Since in 1820, Widmark discovered the role played by sunlight in skin burns, it has been working on various strategies that can minimize the harmful effect of solar radiation on humans. Since then, the damage caused to living beings by exposure to ultraviolet radiation (UVR) has been studied, which has led to a desire to develop increasingly effective and safe substances that evolve the history of sunscreens (Urbach, 2001). The effects of UVR on the skin are diverse, and depend mainly on the duration of the exposure and the wavelength. In this sense, one of the acute effects of the UVR on the skin, specifically the UVB (290–320 nm), consists in sunburn (erythema), which if severe enough, can produce blisters and destruction of the superficial layers of the skin, with secondary infection and systemic effects, similar to a first- or second-degree heat burn. Furthermore, UVA radiation (320–400 nm) produces tanning, thickening of the stratum corneum, epidermis, and dermis, local and systemic immunosuppression, photokeratitis, and photoconjunctivitis, among others. In addition, the chronic changes due to UVR produce photoaging, induction of pre-malignant changes and malignant skin tumors, and so on (Kuchel et al., 2003; Samaniego et al., 2017).

Therefore, to prevent the effects of UVR exposure, topical sunscreens have been developed, with active ingredients that absorb or scatter radiation in the harmful UV range (wavelengths of 290–400 nm) that reaches the earth's surface (Food and Drug Administration, 2012). In addition, these compounds must have attributes, such as photostability greater than 80% and must not penetrate the skin where they may cause adverse effects. Commercial sunscreens contain chemical filters (organic substances, which absorb UVA and UVB radiation) or physical filters (inorganic substances, which reflect or disperse UVA and UVB radiation) and mostly present a combination of both (Schalka and Reis, 2011; Serpone et al., 2007).
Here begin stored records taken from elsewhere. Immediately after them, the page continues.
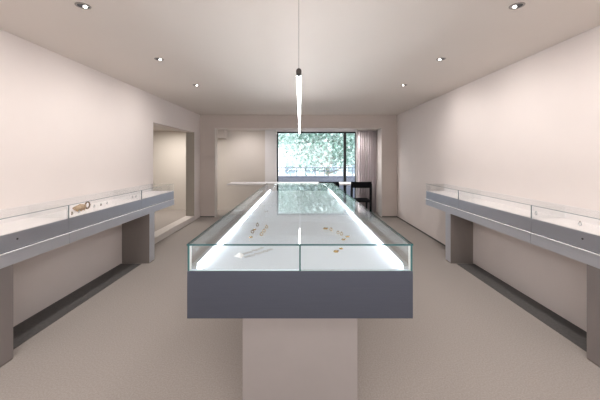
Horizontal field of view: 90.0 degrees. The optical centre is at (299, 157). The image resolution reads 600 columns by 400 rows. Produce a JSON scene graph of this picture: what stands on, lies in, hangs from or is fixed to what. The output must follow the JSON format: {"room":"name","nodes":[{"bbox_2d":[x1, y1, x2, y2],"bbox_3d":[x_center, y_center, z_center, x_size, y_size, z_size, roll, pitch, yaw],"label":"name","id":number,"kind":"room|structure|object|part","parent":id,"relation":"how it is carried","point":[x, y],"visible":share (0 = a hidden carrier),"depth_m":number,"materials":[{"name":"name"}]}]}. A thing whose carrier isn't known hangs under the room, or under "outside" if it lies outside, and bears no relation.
{"room":"shop","nodes":[
{"label":"shop","id":0,"kind":"room"},
{"bbox_2d":[0,29,199,326],"bbox_3d":[-2.393,0.185,1.855,0.185,2.350,10.110,0,0,0],"label":"wall","id":1,"kind":"structure","parent":0,"point":[69,128],"depth_m":2.97,"materials":[{"name":"paint"}]},
{"bbox_2d":[13,264,140,348],"bbox_3d":[-2.167,1.358,2.905,0.265,0.004,1.890,0,0,0],"label":"trim","id":2,"kind":"structure","parent":1,"relation":"attached to","point":[36,323],"depth_m":2.76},
{"bbox_2d":[154,216,194,243],"bbox_3d":[-2.390,1.310,5.620,0.189,0.100,1.840,0,0,0],"label":"trim","id":3,"kind":"structure","parent":1,"relation":"attached to","point":[162,233],"depth_m":5.49,"materials":[{"name":"beige paint"}]},
{"bbox_2d":[186,132,193,215],"bbox_3d":[-2.394,0.350,6.537,0.181,1.820,0.006,0,0,0],"label":"trim","id":4,"kind":"structure","parent":1,"relation":"attached to","point":[189,135],"depth_m":6.53,"materials":[{"name":"paint"}]},
{"bbox_2d":[153,131,264,209],"bbox_3d":[-2.700,0.325,7.910,4.200,2.070,0.120,0,0,0],"label":"wall","id":5,"kind":"structure","parent":0,"point":[240,156],"depth_m":7.85,"materials":[{"name":"paint"}]},
{"bbox_2d":[217,130,226,138],"bbox_3d":[-2.080,-0.610,7.699,0.360,0.200,0.299,0,0,0],"label":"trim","id":6,"kind":"structure","parent":5,"relation":"attached to","point":[221,134],"depth_m":7.55,"materials":[{"name":"beige paint"}]},
{"bbox_2d":[153,125,356,130],"bbox_3d":[-1.200,-0.775,5.775,7.200,0.130,4.350,0,0,0],"label":"ceiling","id":7,"kind":"structure","parent":0,"point":[155,128],"depth_m":7.47,"materials":[{"name":"beige paint"}]},
{"bbox_2d":[357,129,376,212],"bbox_3d":[1.643,0.319,7.398,0.485,2.053,0.093,0,0,0],"label":"curtain","id":8,"kind":"object","parent":7,"relation":"hanging from","point":[366,138],"visible":0.72,"depth_m":7.39,"materials":[{"name":"fabric"}]},
{"bbox_2d":[265,130,276,191],"bbox_3d":[-0.742,0.325,7.724,0.290,2.070,0.249,0,0,0],"label":"wall pier","id":9,"kind":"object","parent":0,"point":[270,135],"visible":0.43,"depth_m":7.60,"materials":[{"name":"white paint"}]},
{"bbox_2d":[200,115,396,215],"bbox_3d":[-0.125,0.185,7.090,4.720,2.350,0.360,0,0,0],"label":"wall","id":10,"kind":"structure","parent":0,"point":[388,123],"depth_m":6.91,"materials":[{"name":"beige paint"}]},
{"bbox_2d":[214,128,381,216],"bbox_3d":[-0.035,0.332,6.989,3.862,2.056,0.182,0,0,0],"label":"trim","id":11,"kind":"structure","parent":10,"relation":"attached to","point":[215,129],"depth_m":6.90,"materials":[{"name":"beige paint"}]},
{"bbox_2d":[378,129,381,216],"bbox_3d":[1.885,0.335,7.090,0.010,2.050,0.360,0,0,0],"label":"trim","id":12,"kind":"structure","parent":10,"relation":"attached to","point":[379,130],"depth_m":7.01,"materials":[{"name":"paint"}]},
{"bbox_2d":[0,210,599,399],"bbox_3d":[-1.183,1.410,2.275,7.235,0.100,11.350,0,0,0],"label":"floor","id":13,"kind":"structure","parent":0,"point":[135,338],"depth_m":2.16,"materials":[{"name":"beige concrete"}]},
{"bbox_2d":[0,184,173,367],"bbox_3d":[-2.114,0.877,2.980,0.368,0.966,3.280,0,0,0],"label":"display case","id":14,"kind":"object","parent":13,"relation":"on","point":[31,230],"depth_m":2.65,"materials":[{"name":"metal"}]},
{"bbox_3d":[-1.942,1.032,1.965,0.003,0.631,0.130,0,0,0],"label":"leg","id":15,"kind":"part","parent":14,"relation":"part of","materials":[{"name":"metal"}]},
{"bbox_2d":[0,218,67,235],"bbox_3d":[-2.122,0.506,1.930,0.344,0.004,1.178,0,0,0],"label":"display tray","id":16,"kind":"object","parent":14,"relation":"on","point":[14,226],"depth_m":2.28,"materials":[{"name":"white fabric"}]},
{"bbox_3d":[-2.117,0.674,1.930,0.362,0.086,1.176,0,0,0],"label":"frame","id":17,"kind":"part","parent":14,"relation":"part of","materials":[{"name":"metal"}]},
{"bbox_3d":[-2.120,0.565,1.930,0.356,0.113,1.176,0,0,0],"label":"drawer","id":18,"kind":"part","parent":14,"relation":"part of","materials":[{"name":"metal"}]},
{"bbox_3d":[-2.294,0.450,2.980,0.008,0.109,3.280,0,0,0],"label":"rail","id":19,"kind":"part","parent":14,"relation":"part of","materials":[{"name":"clear glass"}]},
{"bbox_2d":[72,204,85,210],"bbox_3d":[-2.090,0.469,2.850,0.076,0.068,0.140,0,0,-9],"label":"display","id":20,"kind":"object","parent":14,"relation":"on","point":[80,207],"visible":0.96,"depth_m":2.82,"materials":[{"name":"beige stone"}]},
{"bbox_2d":[30,199,140,217],"bbox_3d":[-2.122,0.506,3.100,0.344,0.004,1.158,0,0,0],"label":"display tray","id":21,"kind":"object","parent":14,"relation":"on","point":[112,204],"depth_m":2.94,"materials":[{"name":"white fabric"}]},
{"bbox_3d":[-2.117,0.674,3.100,0.362,0.086,1.156,0,0,0],"label":"frame","id":22,"kind":"part","parent":14,"relation":"part of","materials":[{"name":"metal"}]},
{"bbox_3d":[-2.120,0.565,3.100,0.356,0.113,1.156,0,0,0],"label":"drawer","id":23,"kind":"part","parent":14,"relation":"part of","materials":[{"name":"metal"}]},
{"bbox_3d":[-2.120,1.038,3.935,0.355,0.643,0.130,0,0,0],"label":"leg","id":24,"kind":"part","parent":14,"relation":"part of","materials":[{"name":"metal"}]},
{"bbox_2d":[116,191,170,198],"bbox_3d":[-2.122,0.506,4.150,0.344,0.004,0.938,0,0,0],"label":"display tray","id":25,"kind":"object","parent":14,"relation":"on","point":[145,194],"depth_m":4.06,"materials":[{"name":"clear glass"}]},
{"bbox_3d":[-1.942,1.032,3.935,0.003,0.631,0.130,0,0,0],"label":"leg","id":26,"kind":"part","parent":14,"relation":"part of","materials":[{"name":"metal"}]},
{"bbox_3d":[-2.117,0.674,4.150,0.362,0.086,0.936,0,0,0],"label":"frame","id":27,"kind":"part","parent":14,"relation":"part of","materials":[{"name":"metal"}]},
{"bbox_3d":[-2.120,0.565,4.150,0.356,0.113,0.936,0,0,0],"label":"drawer","id":28,"kind":"part","parent":14,"relation":"part of","materials":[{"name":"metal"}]},
{"bbox_2d":[227,182,350,190],"bbox_3d":[-0.028,0.973,7.050,3.255,0.775,0.580,0,0,0],"label":"meeting table","id":29,"kind":"object","parent":13,"relation":"on","point":[231,183],"visible":0.5,"depth_m":6.88,"materials":[{"name":"white paint"}]},
{"bbox_2d":[187,183,412,399],"bbox_3d":[0.000,0.877,3.051,1.038,0.966,3.357,0,0,0],"label":"display case","id":30,"kind":"object","parent":13,"relation":"on","point":[300,301],"depth_m":1.58,"materials":[{"name":"metal"}]},
{"bbox_3d":[-0.512,0.460,3.053,0.008,0.116,3.354,0,0,0],"label":"glass","id":31,"kind":"part","parent":30,"relation":"part of","materials":[{"name":"teal"}]},
{"bbox_2d":[235,253,243,257],"bbox_3d":[-0.320,0.502,1.560,0.052,0.022,0.052,0,0,0],"label":"wedge","id":32,"kind":"object","parent":30,"relation":"on","point":[239,255],"visible":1,"depth_m":1.56,"materials":[{"name":"white"}]},
{"bbox_3d":[-0.255,0.460,1.380,0.506,0.116,0.008,0,0,0],"label":"glass","id":33,"kind":"part","parent":30,"relation":"part of","materials":[{"name":"teal"}]},
{"bbox_2d":[244,249,272,257],"bbox_3d":[-0.219,0.511,1.613,0.028,0.005,0.196,0,0,43],"label":"bracelet","id":34,"kind":"object","parent":30,"relation":"on","point":[263,251],"visible":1,"depth_m":1.61,"materials":[{"name":"silver metal"}]},
{"bbox_3d":[-0.255,0.460,4.726,0.506,0.116,0.008,0,0,0],"label":"glass","id":35,"kind":"part","parent":30,"relation":"part of","materials":[{"name":"teal"}]},
{"bbox_2d":[190,191,408,269],"bbox_3d":[0.000,0.519,3.053,1.016,0.010,3.338,0,0,0],"label":"display tray","id":36,"kind":"object","parent":30,"relation":"on","point":[292,217],"depth_m":1.89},
{"bbox_3d":[0.000,0.627,1.377,1.034,0.216,0.006,0,0,0],"label":"panel","id":37,"kind":"part","parent":30,"relation":"part of","materials":[{"name":"metal"}]},
{"bbox_3d":[0.255,0.460,4.726,0.506,0.116,0.008,0,0,0],"label":"glass","id":38,"kind":"part","parent":30,"relation":"part of","materials":[{"name":"teal"}]},
{"bbox_3d":[0.255,0.460,1.380,0.506,0.116,0.008,0,0,0],"label":"glass","id":39,"kind":"part","parent":30,"relation":"part of","materials":[{"name":"teal"}]},
{"bbox_3d":[0.512,0.460,3.053,0.008,0.116,3.354,0,0,0],"label":"glass","id":40,"kind":"part","parent":30,"relation":"part of","materials":[{"name":"teal"}]},
{"bbox_2d":[318,182,338,195],"bbox_3d":[0.630,0.941,6.785,0.473,0.838,0.477,0,0,0],"label":"dining chair","id":41,"kind":"object","parent":13,"relation":"on","point":[335,183],"visible":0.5,"depth_m":6.56,"materials":[{"name":"black paint"}]},
{"bbox_3d":[0.630,0.589,6.575,0.450,0.133,0.056,0,0,0],"label":"backrest","id":42,"kind":"part","parent":41,"relation":"part of","materials":[{"name":"black paint"}]},
{"bbox_2d":[348,182,371,219],"bbox_3d":[1.345,0.941,6.785,0.473,0.838,0.477,0,0,0],"label":"dining chair","id":43,"kind":"object","parent":13,"relation":"on","point":[353,184],"visible":0.95,"depth_m":6.58,"materials":[{"name":"black paint"}]},
{"bbox_3d":[1.135,0.960,6.592,0.054,0.801,0.070,0,0,0],"label":"leg","id":44,"kind":"part","parent":43,"relation":"part of","materials":[{"name":"black paint"}]},
{"bbox_3d":[1.345,0.952,6.801,0.426,0.047,0.438,0,0,0],"label":"seat","id":45,"kind":"part","parent":43,"relation":"part of","materials":[{"name":"black paint"}]},
{"bbox_3d":[1.345,0.589,6.575,0.450,0.133,0.056,0,0,0],"label":"backrest","id":46,"kind":"part","parent":43,"relation":"part of","materials":[{"name":"black paint"}]},
{"bbox_3d":[1.555,0.960,6.592,0.054,0.801,0.070,0,0,0],"label":"leg","id":47,"kind":"part","parent":43,"relation":"part of","materials":[{"name":"black paint"}]},
{"bbox_2d":[426,184,599,367],"bbox_3d":[2.082,0.877,2.980,0.303,0.966,3.280,0,0,0],"label":"display case","id":48,"kind":"object","parent":13,"relation":"on","point":[555,228],"depth_m":2.66,"materials":[{"name":"metal"}]},
{"bbox_3d":[2.084,0.674,4.150,0.297,0.086,0.936,0,0,0],"label":"frame","id":49,"kind":"part","parent":48,"relation":"part of","materials":[{"name":"metal"}]},
{"bbox_3d":[2.087,0.565,4.150,0.291,0.113,0.936,0,0,0],"label":"drawer","id":50,"kind":"part","parent":48,"relation":"part of","materials":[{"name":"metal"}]},
{"bbox_3d":[1.942,1.032,3.935,0.003,0.631,0.130,0,0,0],"label":"leg","id":51,"kind":"part","parent":48,"relation":"part of","materials":[{"name":"metal"}]},
{"bbox_2d":[429,191,478,198],"bbox_3d":[2.090,0.506,4.150,0.279,0.004,0.938,0,0,0],"label":"display tray","id":52,"kind":"object","parent":48,"relation":"on","point":[444,194],"depth_m":4.06,"materials":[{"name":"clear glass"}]},
{"bbox_3d":[2.088,1.038,3.935,0.290,0.643,0.130,0,0,0],"label":"leg","id":53,"kind":"part","parent":48,"relation":"part of","materials":[{"name":"metal"}]},
{"bbox_3d":[2.084,0.674,3.100,0.297,0.086,1.156,0,0,0],"label":"frame","id":54,"kind":"part","parent":48,"relation":"part of","materials":[{"name":"metal"}]},
{"bbox_3d":[2.087,0.565,3.100,0.291,0.113,1.156,0,0,0],"label":"drawer","id":55,"kind":"part","parent":48,"relation":"part of","materials":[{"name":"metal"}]},
{"bbox_2d":[459,199,562,217],"bbox_3d":[2.090,0.506,3.100,0.279,0.004,1.158,0,0,0],"label":"display tray","id":56,"kind":"object","parent":48,"relation":"on","point":[514,210],"depth_m":2.98,"materials":[{"name":"white fabric"}]},
{"bbox_3d":[2.229,0.450,2.980,0.008,0.109,3.280,0,0,0],"label":"rail","id":57,"kind":"part","parent":48,"relation":"part of","materials":[{"name":"clear glass"}]},
{"bbox_3d":[2.084,0.674,1.930,0.297,0.086,1.176,0,0,0],"label":"frame","id":58,"kind":"part","parent":48,"relation":"part of","materials":[{"name":"metal"}]},
{"bbox_3d":[2.087,0.565,1.930,0.291,0.113,1.176,0,0,0],"label":"drawer","id":59,"kind":"part","parent":48,"relation":"part of","materials":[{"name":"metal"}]},
{"bbox_2d":[532,218,599,235],"bbox_3d":[2.090,0.506,1.930,0.279,0.004,1.178,0,0,0],"label":"display tray","id":60,"kind":"object","parent":48,"relation":"on","point":[588,228],"depth_m":2.27,"materials":[{"name":"white fabric"}]},
{"bbox_3d":[1.942,1.032,1.965,0.003,0.631,0.130,0,0,0],"label":"leg","id":61,"kind":"part","parent":48,"relation":"part of","materials":[{"name":"metal"}]},
{"bbox_2d":[0,0,599,114],"bbox_3d":[-0.025,-1.040,1.755,4.920,0.100,10.310,0,0,0],"label":"ceiling","id":62,"kind":"structure","parent":0,"point":[353,57],"depth_m":2.62,"materials":[{"name":"paint"}]},
{"bbox_2d":[74,2,90,8],"bbox_3d":[-1.410,-0.988,1.950,0.090,0.012,0.090,0,0,0],"label":"recessed light","id":63,"kind":"object","parent":62,"relation":"in","point":[78,4],"visible":1,"depth_m":1.95,"materials":[{"name":"grey metal"}]},
{"bbox_2d":[296,68,301,133],"bbox_3d":[-0.006,-0.702,3.324,0.044,0.575,3.697,0,0,0],"label":"pendant light","id":64,"kind":"object","parent":62,"relation":"hanging from","point":[298,71],"visible":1,"depth_m":1.91,"materials":[{"name":"white metal"}]},
{"bbox_2d":[509,2,525,8],"bbox_3d":[1.410,-0.988,1.950,0.090,0.012,0.090,0,0,0],"label":"recessed light","id":65,"kind":"object","parent":62,"relation":"in","point":[519,4],"visible":1,"depth_m":1.95,"materials":[{"name":"grey metal"}]},
{"bbox_2d":[277,130,357,210],"bbox_3d":[0.900,0.325,7.785,3.000,2.070,0.130,0,0,0],"label":"window frame","id":66,"kind":"structure","parent":0,"point":[277,130],"depth_m":7.72,"materials":[{"name":"white paint"}]},
{"bbox_2d":[277,132,355,210],"bbox_3d":[0.418,0.343,7.755,2.031,2.035,0.090,0,0,0],"label":"window","id":67,"kind":"structure","parent":66,"relation":"in","point":[344,133],"depth_m":7.72,"materials":[{"name":"black metal"}]},
{"bbox_2d":[376,129,377,212],"bbox_3d":[2.165,0.325,7.500,0.470,2.070,0.440,0,0,0],"label":"wall","id":68,"kind":"structure","parent":0,"point":[377,129],"depth_m":7.47,"materials":[{"name":"beige paint"}]},
{"bbox_2d":[397,25,599,331],"bbox_3d":[2.310,0.185,2.055,0.150,2.350,10.510,0,0,0],"label":"wall","id":69,"kind":"structure","parent":0,"point":[529,127],"depth_m":3.04,"materials":[{"name":"paint"}]},
{"bbox_2d":[397,216,444,245],"bbox_3d":[2.232,1.349,5.455,0.006,0.022,2.910,0,0,0],"label":"baseboard","id":70,"kind":"structure","parent":69,"relation":"attached to","point":[397,216],"depth_m":5.44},
{"bbox_2d":[457,264,586,351],"bbox_3d":[2.123,1.358,2.905,0.225,0.004,1.890,0,0,0],"label":"trim","id":71,"kind":"structure","parent":69,"relation":"attached to","point":[578,336],"depth_m":2.70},
{"label":"outside","id":72,"kind":"structure","parent":0,"visible":0},
{"bbox_3d":[0.500,1.485,8.735,8.000,0.150,1.530,0,0,0],"label":"floor","id":73,"kind":"structure","parent":72,"visible":0},
{"bbox_2d":[278,176,354,203],"bbox_3d":[0.500,0.985,9.300,8.000,0.850,0.200,0,0,0],"label":"wall","id":74,"kind":"structure","parent":73,"relation":"on","point":[280,178],"depth_m":9.20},
{"bbox_2d":[278,167,354,175],"bbox_3d":[0.500,0.423,9.300,7.800,0.274,0.030,0,0,0],"label":"balcony railing","id":75,"kind":"object","parent":74,"relation":"on","point":[296,170],"visible":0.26,"depth_m":9.29,"materials":[{"name":"silver metal"}]},
{"bbox_3d":[0.500,0.400,9.300,7.800,0.028,0.030,0,0,0],"label":"rail","id":76,"kind":"part","parent":75,"relation":"part of","materials":[{"name":"silver metal"}]},
{"bbox_3d":[0.500,0.300,9.300,7.800,0.028,0.030,0,0,0],"label":"rail","id":77,"kind":"part","parent":75,"relation":"part of","materials":[{"name":"silver metal"}]},
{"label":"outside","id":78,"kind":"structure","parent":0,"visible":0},
{"bbox_3d":[0.000,5.460,34.800,60.000,0.200,50.400,0,0,0],"label":"street","id":79,"kind":"object","parent":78,"visible":0},
{"bbox_2d":[278,133,295,154],"bbox_3d":[-1.886,0.601,21.534,5.761,9.534,5.424,0,0,-25],"label":"tree","id":80,"kind":"object","parent":79,"relation":"on","point":[279,140],"visible":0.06,"depth_m":22.10,"materials":[{"name":"green plant"}]},
{"bbox_2d":[278,133,354,175],"bbox_3d":[1.396,1.278,13.142,5.617,8.182,5.450,0,0,43],"label":"tree","id":81,"kind":"object","parent":79,"relation":"on","point":[331,150],"visible":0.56,"depth_m":12.63,"materials":[{"name":"green plant"}]},
{"bbox_2d":[278,133,354,175],"bbox_3d":[1.000,-0.390,31.475,24.000,11.500,3.050,0,0,0],"label":"building","id":82,"kind":"structure","parent":79,"relation":"on","point":[281,162],"depth_m":30.00,"materials":[{"name":"white"}]}
]}
In this regard, several studies have demonstrated that plant extracts have various biological properties, such as antioxidant, anti-inflammatory, immunomodulatory, antimutagenic, and photoprotective, which have been justified by the presence of polyphenolic compounds (De Oliveira-Júnior et al., 2017; Greul et al., 2002). Polyphenols are important compounds in plants, which constitute a wide variety of secondary metabolites that include flavonoids, phenolic acids, tannins, lignans and coumarins, among others (Costa et al., 2015; Dai and Mumper, 2010). Then, based on their chemical structure, phenolic compounds act as scavenger of reactive oxygen species (ROS), which are produced in excess under oxidative stress. In addition, polyphenols play an important role as sunscreens and protect plants against high exposure to UVR (Agati et al., 2013; Agati and Tattini, 2010; Bendová et al., 2007; Jansen et al., 1998).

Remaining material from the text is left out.